A nonparametric method of approximating something from data by assuming that it’s close to the data distribution convolved with some kernel.
This is especially popular when the target is a probability density function; then you are working with a kernel density estimator.
To learn about:
Bandwidth/kernel selection in density estimation
Bernacchia and Pigolotti (2011) has a neat hack: “self consistency” for simultaneous kernel and distribution inference, i.e. simultaneous deconvolution and bandwidth selection. The idea is removing bias by using simple spectral methods, thereby estimating a kernel which in a certain sense would generate the data that you just observed. The results look similar to finite-sample corrections for Gaussian scale parameter estimates but are not quite Gaussian.
Question: could it work with mixture models too?
Mixture models
Where the number of kernels does not grow as fast as the number of data points, this becomes a mixture model; or, if you’d like, kernel density estimates are a limiting case of mixture model estimates.
They are so clearly similar that I think it best we not make them both feel awkward by dithering about where the free parameters are. Anyway, they are filed separately. (Battey and Liu 2013; van de Geer 1996; Zeevi and Meir 1997) discuss some useful things common to various convex combination estimators.
Does this work with uncertain point locations?
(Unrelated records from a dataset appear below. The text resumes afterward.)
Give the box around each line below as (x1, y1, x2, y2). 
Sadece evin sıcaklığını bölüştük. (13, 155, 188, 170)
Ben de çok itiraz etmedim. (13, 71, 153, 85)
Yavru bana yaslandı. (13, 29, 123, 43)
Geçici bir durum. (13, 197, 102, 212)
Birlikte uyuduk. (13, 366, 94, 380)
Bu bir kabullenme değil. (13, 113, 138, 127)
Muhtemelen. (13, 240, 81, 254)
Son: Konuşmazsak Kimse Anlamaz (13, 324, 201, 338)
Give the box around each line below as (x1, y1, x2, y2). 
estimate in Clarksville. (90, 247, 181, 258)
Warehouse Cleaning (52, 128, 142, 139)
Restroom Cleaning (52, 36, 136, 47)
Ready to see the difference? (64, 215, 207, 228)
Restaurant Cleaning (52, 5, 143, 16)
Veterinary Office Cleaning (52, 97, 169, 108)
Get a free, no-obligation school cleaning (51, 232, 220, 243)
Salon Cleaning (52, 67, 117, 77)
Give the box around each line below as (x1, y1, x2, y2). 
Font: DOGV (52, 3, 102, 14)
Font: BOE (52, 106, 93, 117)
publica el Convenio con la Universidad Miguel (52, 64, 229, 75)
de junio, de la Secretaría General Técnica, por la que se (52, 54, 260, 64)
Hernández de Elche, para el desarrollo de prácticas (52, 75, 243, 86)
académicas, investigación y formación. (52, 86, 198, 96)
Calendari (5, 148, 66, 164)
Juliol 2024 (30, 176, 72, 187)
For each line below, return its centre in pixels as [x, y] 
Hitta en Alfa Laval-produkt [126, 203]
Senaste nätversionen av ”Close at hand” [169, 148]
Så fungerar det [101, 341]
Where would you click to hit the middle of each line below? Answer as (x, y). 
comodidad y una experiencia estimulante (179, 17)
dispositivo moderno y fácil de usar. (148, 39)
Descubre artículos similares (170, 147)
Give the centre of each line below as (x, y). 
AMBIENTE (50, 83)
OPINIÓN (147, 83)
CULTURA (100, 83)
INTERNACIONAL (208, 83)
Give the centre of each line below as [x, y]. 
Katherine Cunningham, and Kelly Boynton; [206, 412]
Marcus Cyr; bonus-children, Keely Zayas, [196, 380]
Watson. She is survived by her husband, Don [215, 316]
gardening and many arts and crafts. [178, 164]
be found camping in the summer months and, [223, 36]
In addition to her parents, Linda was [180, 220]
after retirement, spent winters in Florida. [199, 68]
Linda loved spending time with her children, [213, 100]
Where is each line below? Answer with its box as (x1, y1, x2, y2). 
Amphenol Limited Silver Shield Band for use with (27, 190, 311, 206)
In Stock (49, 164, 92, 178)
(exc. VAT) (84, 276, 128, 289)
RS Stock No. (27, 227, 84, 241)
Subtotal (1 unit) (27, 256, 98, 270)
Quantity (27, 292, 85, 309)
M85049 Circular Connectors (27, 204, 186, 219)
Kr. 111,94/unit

The fact we can write the kernel density estimate as an integral with a convolution of Dirac deltas immediately suggests that we could write it as a convolution of something else, such as Gaussians. Can we recover well-behaved estimates in that case? This would be a kind of hierarchical model, possibly a typical Bayesian one.
Does this work with asymmetric kernels?
Almost all the kernel estimates I’ve seen require KDEs to be symmetric, because of Cline’s argument that asymmetric kernels are inadmissible in the class of all (possibly multivariate) densities. Presumably this implies \(\mathcal{C}_1\) distributions, i.e. once-differentiable ones. In particular, admissible kernels are those which have “nonnegative Fourier transforms bounded by 1,” which implies symmetry about the axis. If we have an a priori constrained class of densities, this might not apply.